Depuis deux ans, vous refusez de reconnaître cette lutte des postiers pour préserver leur dignité et sortir de la clandestinité. Vous êtes responsables.

Précaires parmi les précaires, les grévistes d'Alfortville s'organisent, résistent et ne baissent pas la tête ; ils se mettent en grève, se battent pour leurs droits et ceux de tous les travailleurs et, surtout, ils tiennent bon.
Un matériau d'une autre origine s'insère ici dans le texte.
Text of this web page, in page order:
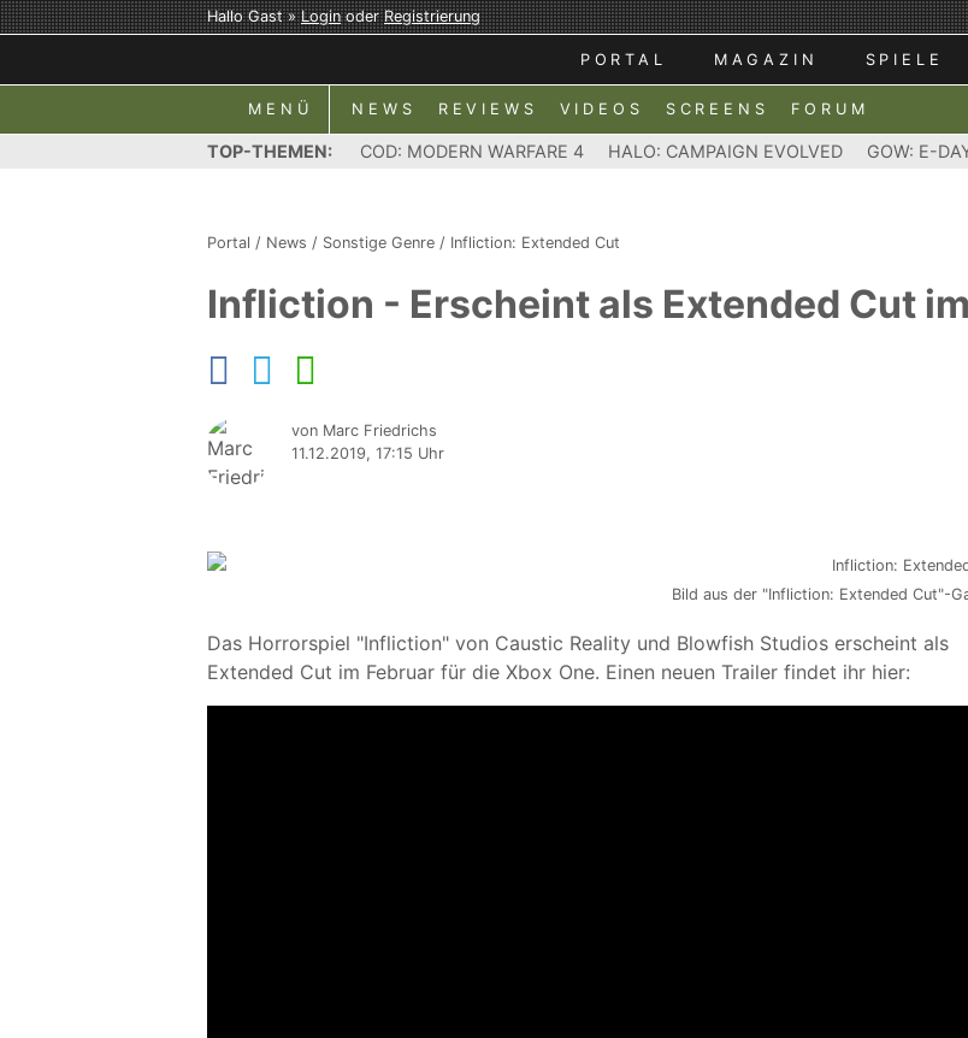
Hallo Gast »LoginoderRegistrierung
PORTAL MAGAZIN SPIELE
MENÜ NEWS REVIEWS VIDEOS SCREENS FORUM
TOP-THEMEN: COD: MODERN WARFARE 4 HALO: CAMPAIGN EVOLVED GOW: E-
Portal / News / Sonstige Genre / Infliction: Extended Cut
Infliction - Erscheint als Extended Cut
von Marc Friedrichs
11.12.2019, 17:15 Uhr
Bild aus der "Infliction: Extended Cut"-
Das Horrorspiel "Infliction" von Caustic Reality und Blowfish Studios erscheint als
Extended Cut im Februar für die Xbox One. Einen neuen Trailer findet ihr hier:

Madame la ministre déléguée, régularisez les travailleurs sans papiers de Chronopost et tous les travailleurs sans papiers ! Ils travaillent, cotisent, payent leurs impôts et vivent avec nous. Quand cesserez-vous de détourner le regard face à leurs justes et légitimes revendications ? Quand cesserez-vous d'être dans l'illégalité et de participer sciemment à l'exploitation de travailleurs sans papiers ?

Mme la présidente. La parole est à Mme la ministre déléguée chargée de l'organisation territoriale et des professions de santé.

Mme Agnès Firmin Le Bodo, ministre déléguée chargée de l’organisation territoriale et des professions de santé. Le ministre de l'intérieur m'a chargée de vous fournir les éléments suivants, en réponse à votre question. Depuis décembre 2021, le collectif des travailleurs sans papiers de Vitry-sur-Seine a installé un campement aux abords de la société Chronopost à Alfortville, afin d'obtenir la régularisation des personnes en situation irrégulière qui auraient été employées par Chronopost ou ses sous-traitants – la société Derichebourg, dans le Val-de-Marne.

Une délégation a été reçue par la direction générale des étrangers en France du ministère de l'intérieur et des outre-mer à deux reprises : le 9 février et le 13 juillet 2022. Il a été demandé au collectif d'adresser aux préfectures les éléments utiles à l'étude du dossier des personnes employées en situation irrégulière, afin de pouvoir examiner ces demandes au cas par cas, suivant les critères de l'admission exceptionnelle au séjour. Celle-ci peut être appréciée favorablement si l'étranger justifie d'une ancienneté de travail et d'une ancienneté de séjour significatives, ainsi que d'un contrat de travail ou d'une promesse d'embauche. En l'état des textes, l'admission de ces travailleurs au séjour requiert en effet une action positive de l'employeur.

Conformément au principe général régissant les relations entre le public et l'administration, cet examen est individuel et doit être effectué par la préfecture du domicile du demandeur. Les personnes concernées ont donc été invitées à introduire une demande auprès de la préfecture de leur lieu de résidence. À ce jour, trente-deux dossiers de demande de régularisation ont été reçus par la préfecture du Val-de-Marne ; la majorité d'entre eux n'ont aucun lien avec le groupe La Poste.

Au demeurant, la lutte contre l’emploi de ressortissants de pays tiers en situation irrégulière reste une priorité du Gouvernement, qui applique une stratégie globale de lutte contre le travail illégal. À ce titre, et à la demande de la préfecture du Val-de-Marne, l'inspection du travail mène les investigations nécessaires concernant les salariés du site d'Alfortville.

Mme la présidente. La parole est à Mme Mathilde Panot.

Mme Mathilde Panot. Vous savez très bien que c'est un mensonge. Vous savez que La Poste emploie des sans-papiers, car des régularisations ont eu lieu en 2019, et vous laissez faire. Les employeurs sont en conflit avec les travailleurs car ils refusent de leur délivrer les certificats de concordance et les Cerfa.

Madame la ministre déléguée, nous gagnerons cette lutte. L'inhumanité finit toujours par se payer. Rousseau le pensait déjà. Si vous traitez les êtres humains en esclaves, vous perdez vous-mêmes votre liberté. La liberté républicaine tient en deux principes : c'est la liberté de ne pas être dominé et celle de ne pas dominer.